Manager der Macht

Wladimir Putin soll wieder russischer Präsident werden. So hat es die Kremlpartei Einiges Russland entschieden. An der Wahl des 58-Jährigen bestehen keine ernst zu nehmenden Zweifel. Ein Kommentar…

So einfach ist das also in Russland. Da wird mal eben in einem Hinterzimmer ausgekungelt, wer diesmal für einige Jahre das Präsidentenzepter schwingen darf. All jene, die es schon immer besser gewusst haben, werden nun triumphierend tönen: Seht her, es war von Anfang an ein abgekartetes Spiel. Die Macht in Russland hatte auch unter dem Marionettenpräsidenten Medwedew immer nur einer in Händen – Strippenzieher Putin.

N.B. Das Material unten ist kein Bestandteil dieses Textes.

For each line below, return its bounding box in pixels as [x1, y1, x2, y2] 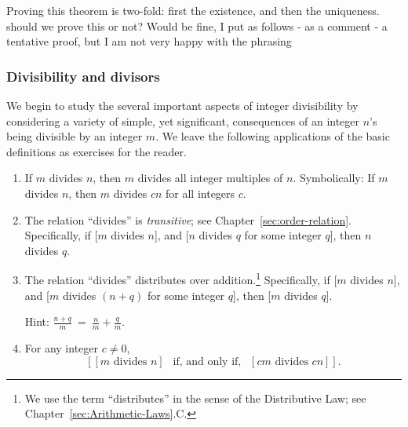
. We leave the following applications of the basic [155, 128, 390, 144]
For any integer [24, 340, 99, 356]
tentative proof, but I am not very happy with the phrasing [6, 33, 292, 49]
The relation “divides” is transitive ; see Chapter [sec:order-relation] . [24, 211, 352, 228]
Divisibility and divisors [6, 66, 160, 86]
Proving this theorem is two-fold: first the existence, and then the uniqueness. [6, 2, 380, 18]
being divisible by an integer [6, 128, 143, 144]
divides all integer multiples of [137, 170, 283, 186]

Tatsächlich spricht viel für die Platzhaltertheorie. Und dennoch ist längst nicht mehr alles so einfach in Russland, wie es auf den ersten Blick scheint. Die Zeiten, in denen ein Alleinherrscher im Stile der Zaren über das Riesenreich im Osten gebieten konnte, sind vorbei. Vielmehr haben die vier Jahre Medwedew-Regentschaft vor allem eines gezeigt: Letztlich ist es unerheblich, wer im heutigen Russland den Präsidententitel trägt.

In Moskau hat sich im vergangenen Jahrzehnt ein kompliziertes Geflecht aus persönlichen, politischen und wirtschaftlichen Abhängigkeiten und Ambitionen herausgebildet. Die Bosse beim Energiegiganten Gazprom und in anderen großen Staatsunternehmen wollen ebenso mitentscheiden wie die Militärs, die Geheimdienstfraktion, die Medienmogule, die Alphatiere im Apparat und – ja, auch das! – immer mehr Bürger. In der wachsenden Mittelschicht, die vom Rohstoffreichtum des Landes zu profitieren beginnt, macht sich zunehmend der Wunsch nach politischer Teilhabe bemerkbar.

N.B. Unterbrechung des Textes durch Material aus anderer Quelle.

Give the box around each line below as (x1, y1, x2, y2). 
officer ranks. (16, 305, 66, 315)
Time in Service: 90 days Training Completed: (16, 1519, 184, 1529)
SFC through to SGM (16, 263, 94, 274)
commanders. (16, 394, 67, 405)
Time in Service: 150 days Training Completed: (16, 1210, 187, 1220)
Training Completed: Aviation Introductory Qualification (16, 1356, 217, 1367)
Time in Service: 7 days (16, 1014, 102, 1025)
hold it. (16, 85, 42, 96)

Auch deshalb tritt Putin an. Er ist noch immer derjenige, der ohne offene Wahlfälschung die besten Siegchancen hat. Und er versteht es, auf der Klaviatur des Interessenausgleichs virtuos zu spielen. Anders hätte auch die Interimslösung Medwedew nicht funktionieren können. Putin ist ein Manager der Macht und keineswegs jener „nationale Führer“, von dem mancher Slawophile in Russland träumt. Ein autokratisches System wäre sicher einfacher zu installieren, aber auch leichter zu bekämpfen gewesen.

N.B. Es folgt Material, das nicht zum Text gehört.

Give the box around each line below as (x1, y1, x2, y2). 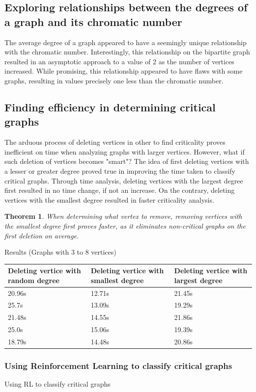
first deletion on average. (4, 230, 79, 240)
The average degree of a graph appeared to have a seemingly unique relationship (4, 37, 247, 47)
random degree (8, 275, 59, 285)
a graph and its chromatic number (4, 14, 182, 29)
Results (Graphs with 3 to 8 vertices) (4, 247, 116, 257)
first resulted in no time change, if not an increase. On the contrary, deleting (4, 185, 235, 195)
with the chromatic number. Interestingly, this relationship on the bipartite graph (4, 47, 250, 57)
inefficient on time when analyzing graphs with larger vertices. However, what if (4, 146, 245, 157)
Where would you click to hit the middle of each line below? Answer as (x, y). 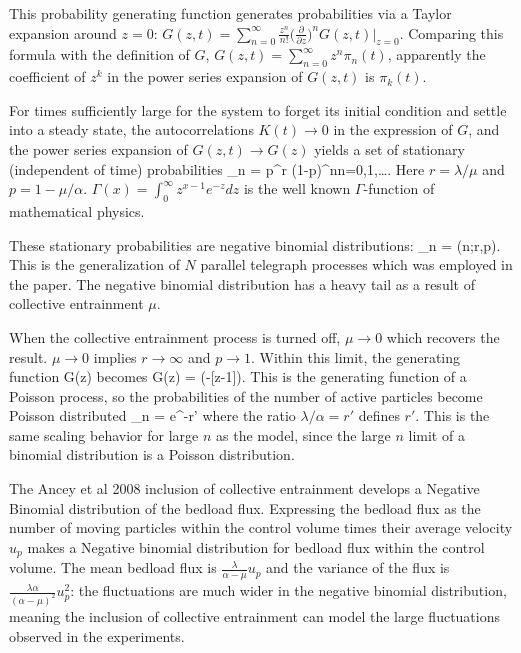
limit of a (436, 434)
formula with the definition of (99, 54)
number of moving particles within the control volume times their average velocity (261, 527)
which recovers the (443, 336)
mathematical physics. (77, 210)
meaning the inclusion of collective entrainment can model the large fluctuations (255, 616)
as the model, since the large (303, 434)
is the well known (297, 188)

Stattdessen führt der Kreml nun gelenkte Demokratie vom Feinsten vor. Das reicht fürs Erste, und es macht die Sache für all jene schwer, die sich um eine echte Mitsprache der Bürger bemühen. Die Opposition in Russland wird vorerst eine Randerscheinung bleiben. In den kommenden sechs Jahren unter Putin werden die Karten dann neu gemischt. Wer allerdings gehofft hatte, dass sich Moskau unter dem vermeintlichen Liberalen Medwedew den freiheitlichen Gesellschaften des Westens annähern könnte, sieht sich auf ganzer Linie enttäuscht.